-
Scraping with Solvent
Posted on February 21st, 2009 No commentsThe Solvent extension for FireFox lets us write screen scrapers that turn a web page into RDF data. The data in this format is intended to feel into their Piggy Bank package, but for my purposes I will be using the generated scraping script to covert data read by the Crowbar application into RDF. From there, it becomes easy to convert it to any format I need and save it to the database.

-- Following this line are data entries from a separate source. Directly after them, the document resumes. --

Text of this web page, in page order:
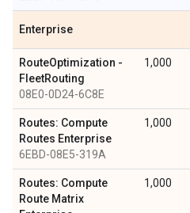
Enterprise
RouteOptimization -
FleetRouting
08E0-0D24-6C8E
1,000
Routes: Compute
Routes Enterprise
6EBD-08E5-319A
1,000
Routes: Compute
Route Matrix
1,000

Unfortunately Solvent requires Piggy Bank, which doesn’t work with FireFox 3. Not being willing to remove my 3.0.6 installation, I needed a way to get a version 2 installed at the same time. I found some simple instructions: Firefox 2 and 3 Living Together in Harmony. My install was slightly different than the one described because I wanted to keep my existing profile for version 3 and use the newly created one for version 2. Also, I did this with the latest version of 2.x, which you can find at www.mozilla.com/en-US/firefox/all-older.html.
After making a test scraper and uloading to a web server, I tried it with Crowbar using the -mode=scrape option, and sure enough it returned an RDF/XML document.
There are a few bugs with Crowbar – the one that immediately caused me problems was non-encoded ampersand characters. It’s otherwise such a useful tool that I will definitely be spending some time on it.